The stretch from the line with "Step 6: Adjust Finger Position" through the line with "Once the process" in the records below: write it out exactly, and nothing else.

-------- Input data

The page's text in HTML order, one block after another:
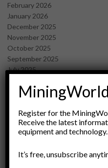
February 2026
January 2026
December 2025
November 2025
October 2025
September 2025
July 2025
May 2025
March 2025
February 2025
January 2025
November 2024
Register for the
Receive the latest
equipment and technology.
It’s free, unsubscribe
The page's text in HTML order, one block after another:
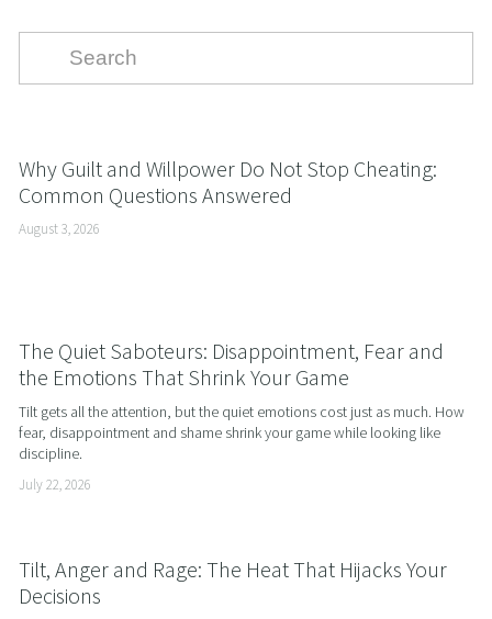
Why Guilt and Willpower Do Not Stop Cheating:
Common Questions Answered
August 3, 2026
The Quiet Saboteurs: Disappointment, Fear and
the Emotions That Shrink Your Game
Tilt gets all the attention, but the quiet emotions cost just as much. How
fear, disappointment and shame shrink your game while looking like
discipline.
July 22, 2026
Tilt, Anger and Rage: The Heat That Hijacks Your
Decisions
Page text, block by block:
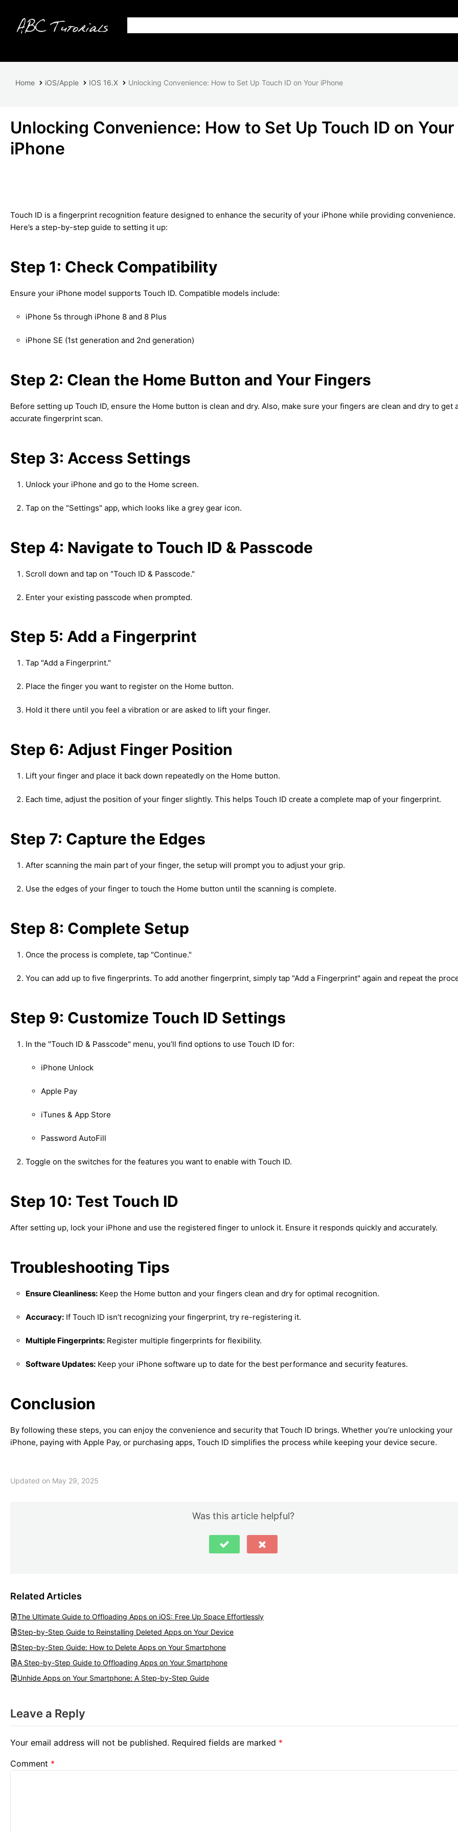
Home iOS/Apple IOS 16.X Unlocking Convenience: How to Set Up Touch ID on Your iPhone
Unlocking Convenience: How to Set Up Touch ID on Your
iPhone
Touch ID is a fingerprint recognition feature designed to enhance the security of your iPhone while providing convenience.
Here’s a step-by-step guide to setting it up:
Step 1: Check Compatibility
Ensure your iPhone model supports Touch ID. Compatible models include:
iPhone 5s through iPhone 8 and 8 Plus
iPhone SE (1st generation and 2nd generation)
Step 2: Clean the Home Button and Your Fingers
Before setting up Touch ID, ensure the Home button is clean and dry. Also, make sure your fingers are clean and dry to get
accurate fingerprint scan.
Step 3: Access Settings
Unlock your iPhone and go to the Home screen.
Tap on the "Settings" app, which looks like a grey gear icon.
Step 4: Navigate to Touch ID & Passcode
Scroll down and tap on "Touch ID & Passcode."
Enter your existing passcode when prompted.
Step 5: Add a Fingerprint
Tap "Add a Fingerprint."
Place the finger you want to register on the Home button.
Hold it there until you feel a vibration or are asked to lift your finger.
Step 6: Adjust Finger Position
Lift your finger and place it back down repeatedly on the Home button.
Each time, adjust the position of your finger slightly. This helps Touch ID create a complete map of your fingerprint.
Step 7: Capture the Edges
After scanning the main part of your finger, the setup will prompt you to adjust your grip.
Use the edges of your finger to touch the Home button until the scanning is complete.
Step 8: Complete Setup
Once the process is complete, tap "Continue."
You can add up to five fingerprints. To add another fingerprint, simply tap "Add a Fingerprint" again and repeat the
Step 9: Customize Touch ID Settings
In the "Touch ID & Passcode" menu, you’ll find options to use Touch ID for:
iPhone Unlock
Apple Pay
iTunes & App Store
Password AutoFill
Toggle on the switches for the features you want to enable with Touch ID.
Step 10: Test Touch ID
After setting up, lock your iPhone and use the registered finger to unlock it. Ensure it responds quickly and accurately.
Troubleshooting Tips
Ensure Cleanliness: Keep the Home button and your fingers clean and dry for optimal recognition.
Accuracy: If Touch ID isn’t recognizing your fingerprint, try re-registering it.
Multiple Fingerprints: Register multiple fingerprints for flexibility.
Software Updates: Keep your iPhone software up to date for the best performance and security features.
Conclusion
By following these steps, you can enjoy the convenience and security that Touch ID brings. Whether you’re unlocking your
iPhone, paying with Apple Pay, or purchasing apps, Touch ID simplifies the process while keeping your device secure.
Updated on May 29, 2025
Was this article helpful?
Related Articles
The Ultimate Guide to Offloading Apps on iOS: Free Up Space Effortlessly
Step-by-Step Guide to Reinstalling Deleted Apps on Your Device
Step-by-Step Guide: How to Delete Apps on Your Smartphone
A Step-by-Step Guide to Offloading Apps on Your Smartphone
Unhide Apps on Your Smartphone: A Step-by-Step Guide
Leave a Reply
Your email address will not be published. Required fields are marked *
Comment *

----------------

Written answer:
Step 6: Adjust Finger Position
Lift your finger and place it back down repeatedly on the Home button.
Each time, adjust the position of your finger slightly. This helps Touch ID create a complete map of your fingerprint.
Step 7: Capture the Edges
After scanning the main part of your finger, the setup will prompt you to adjust your grip.
Use the edges of your finger to touch the Home button until the scanning is complete.
Step 8: Complete Setup
Once the process is complete, tap "Continue."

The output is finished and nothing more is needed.